Häusliche Gewalt in Deutschland: Um Jahre zurückgeworfen

Der Anstieg von häuslicher Gewalt zeigt, dass die Pandemie uns als Gesellschaft zurückgeworfen hat. Es braucht mehr Plätze in Frauenhäusern und Geld.

Eine Frau steht vor einem Frauenhaus

Vor allem braucht es gesellschaftliche Sensibilität und Antigewalttraining für Männer Foto: Sophia Kembowski/dpa

Die Zahlen zu häuslicher Gewalt sind gestiegen – um 9,3 Prozentpunkte gegenüber dem Pandemiejahr 2021. Das ergab eine Recherche der Welt bei den 16 Innenministerien und Landeskriminalämtern. Die Dunkelziffer ist vermutlich viel höher. Nun sind vor allem Männer überrascht: Huch, das ist ja schrecklich. Und dann geht’s weiter. Viel zu leicht ist das Wegsehen, viel zu komplex das Eingreifen in die vermeintlichen Privatangelegenheiten anderer Leute.

Die Reaktion von Innenministerin Nancy Faeser (SPD) darauf ist denkbar schlicht: Opfer häuslicher Gewalt sollen Anzeige erstatten, außerdem soll es bald mehr Plätze in Frauenhäusern geben.

Es gibt allerdings gute Gründe, warum manche Opfer häuslicher Gewalt (Hilfetelefon: 116016) keine Anzeige erstatten wollen oder können: Wenn ich als Illegalisierte in Deutschland lebe, werde ich dann abgeschoben, wenn ich bei der Polizei Anzeige erstatte? Bin ich finanziell abhängig von meinem Partner? Bin ich pflegebedürftig und bei dem Kontakt mit der Außenwelt auf die Hilfe der Person angewiesen, die häusliche Gewalt ausübt? Es lässt sich eben nicht so einfach beantworten, wie sich ein Gewaltopfer im Zweifelsfall zu verhalten hat.

Und ja, es braucht mehr Plätze in Frauenhäusern. Aber bislang ist noch nicht einmal klar, ob das Ministerium für Familien, Senioren, Frauen und Jugend das Kernanliegen Kindergrundsicherung finanziell gestemmt bekommt, da ist es zweifelhaft, wie viel Geld für Frauenhäuser bleibt. Abgesehen davon ist mit einer Anzeige und einem Platz im Frauenhaus nur wenig getan, denn dann hat die Gewalt ja bereits stattgefunden.
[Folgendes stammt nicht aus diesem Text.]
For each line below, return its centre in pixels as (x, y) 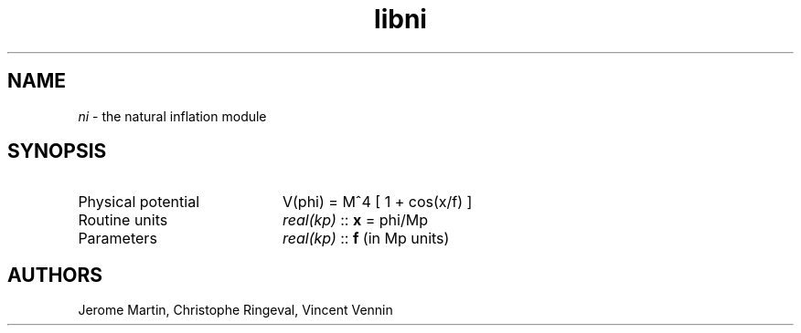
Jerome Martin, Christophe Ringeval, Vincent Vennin (235, 310)
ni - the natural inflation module (172, 116)
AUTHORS (55, 275)
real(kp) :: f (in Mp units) (366, 239)
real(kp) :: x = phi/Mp (355, 220)
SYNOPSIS (57, 151)
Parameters (117, 239)
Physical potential (139, 202)
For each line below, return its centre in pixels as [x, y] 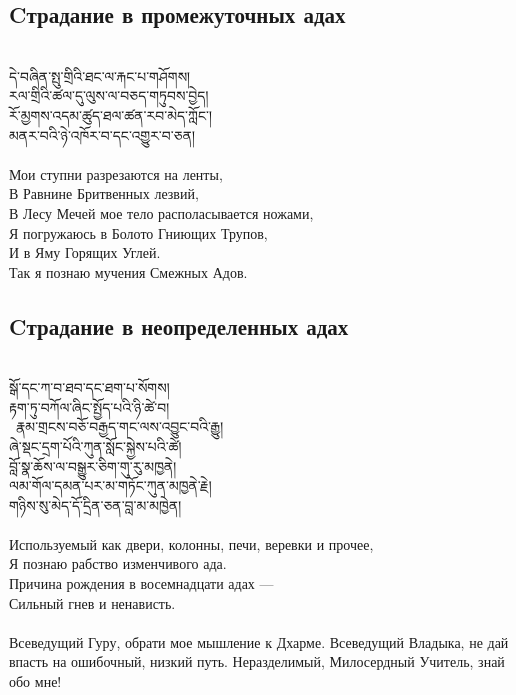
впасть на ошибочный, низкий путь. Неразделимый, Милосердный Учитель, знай [257, 661]
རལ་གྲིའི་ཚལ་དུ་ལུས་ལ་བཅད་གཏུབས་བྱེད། [109, 95]
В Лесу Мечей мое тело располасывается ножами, [161, 212]
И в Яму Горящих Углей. [85, 252]
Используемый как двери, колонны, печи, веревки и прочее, [191, 543]
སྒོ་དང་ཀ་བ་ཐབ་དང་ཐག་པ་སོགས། [89, 387]
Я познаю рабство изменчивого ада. [118, 563]
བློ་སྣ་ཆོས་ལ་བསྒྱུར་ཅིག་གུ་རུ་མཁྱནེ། [93, 465]
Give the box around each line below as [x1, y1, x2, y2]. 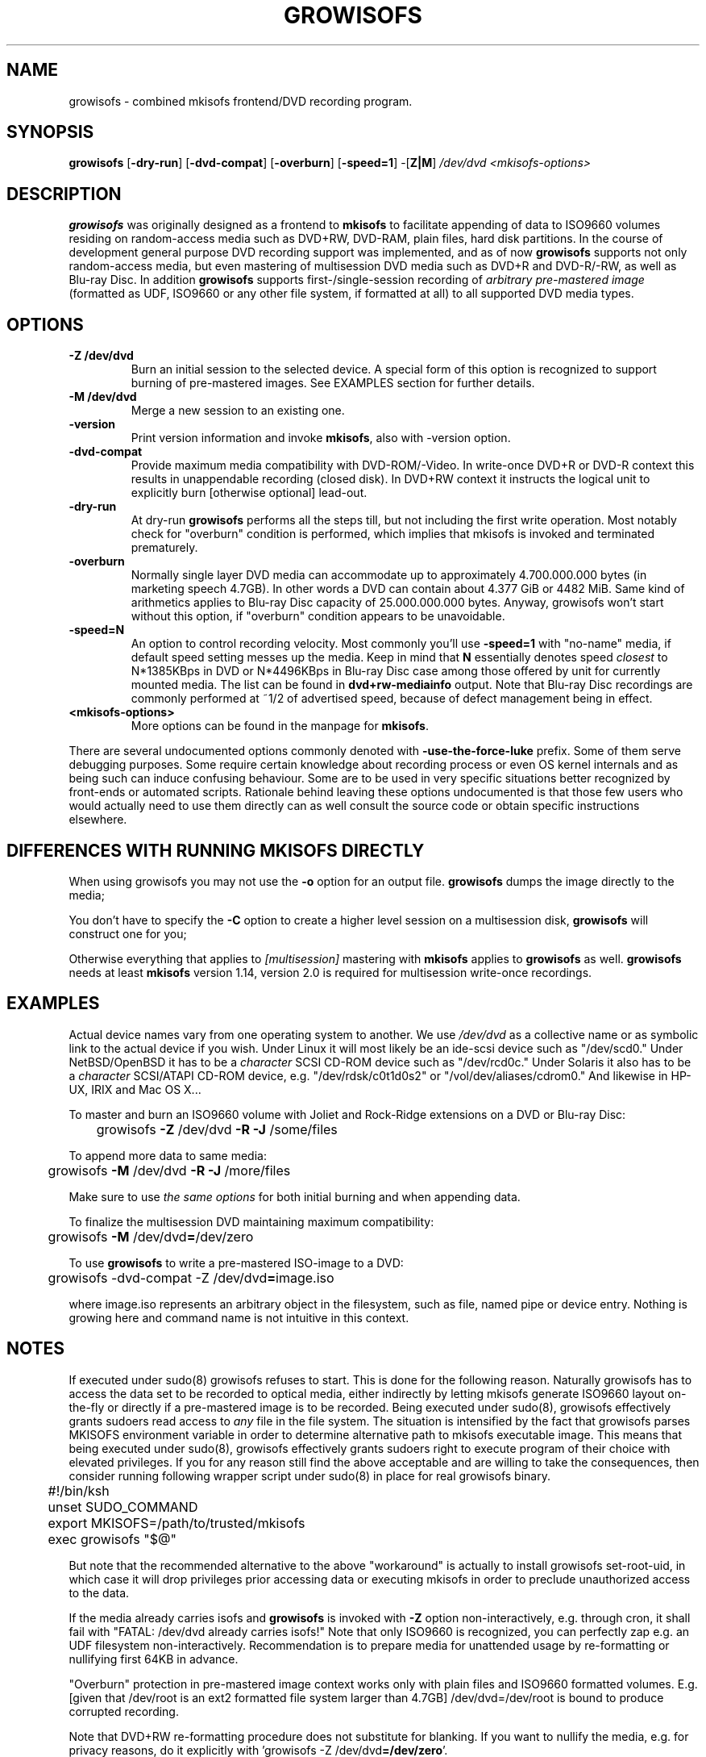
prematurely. [131, 540, 198, 555]
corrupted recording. [69, 1704, 179, 1718]
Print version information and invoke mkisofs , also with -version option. [131, 431, 511, 445]
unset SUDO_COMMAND [48, 1498, 198, 1515]
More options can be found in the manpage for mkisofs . [131, 719, 429, 733]
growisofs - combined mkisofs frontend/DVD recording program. [69, 94, 413, 108]
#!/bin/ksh [48, 1482, 110, 1499]
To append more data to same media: [69, 1148, 267, 1162]
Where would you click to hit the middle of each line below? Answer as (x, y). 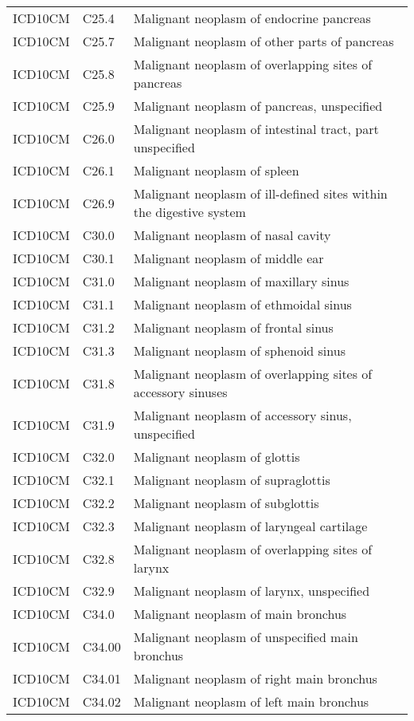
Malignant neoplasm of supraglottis (232, 480)
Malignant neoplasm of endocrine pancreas (252, 18)
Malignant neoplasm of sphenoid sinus (239, 351)
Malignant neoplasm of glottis (217, 457)
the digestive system (189, 212)
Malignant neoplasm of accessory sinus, (242, 415)
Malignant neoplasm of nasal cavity (232, 235)
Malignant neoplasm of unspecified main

Es braucht also politische Präventionsmaßnahmen wie Antigewalttrainings für Männer, die ausgebaut werden müssen. Es braucht aber auch mehr gesellschaftliche Sensibilität: ein Klima, das sexistische Witze am Arbeitsplatz oder in der Kneipe ächtet. Dass es diesen Fortschritt nicht gibt, zeigen die Rückschläge der letzten Jahre: Die Coronapandemie hat die Gesellschaft in Sachen Gleichstellung zurückgeworfen.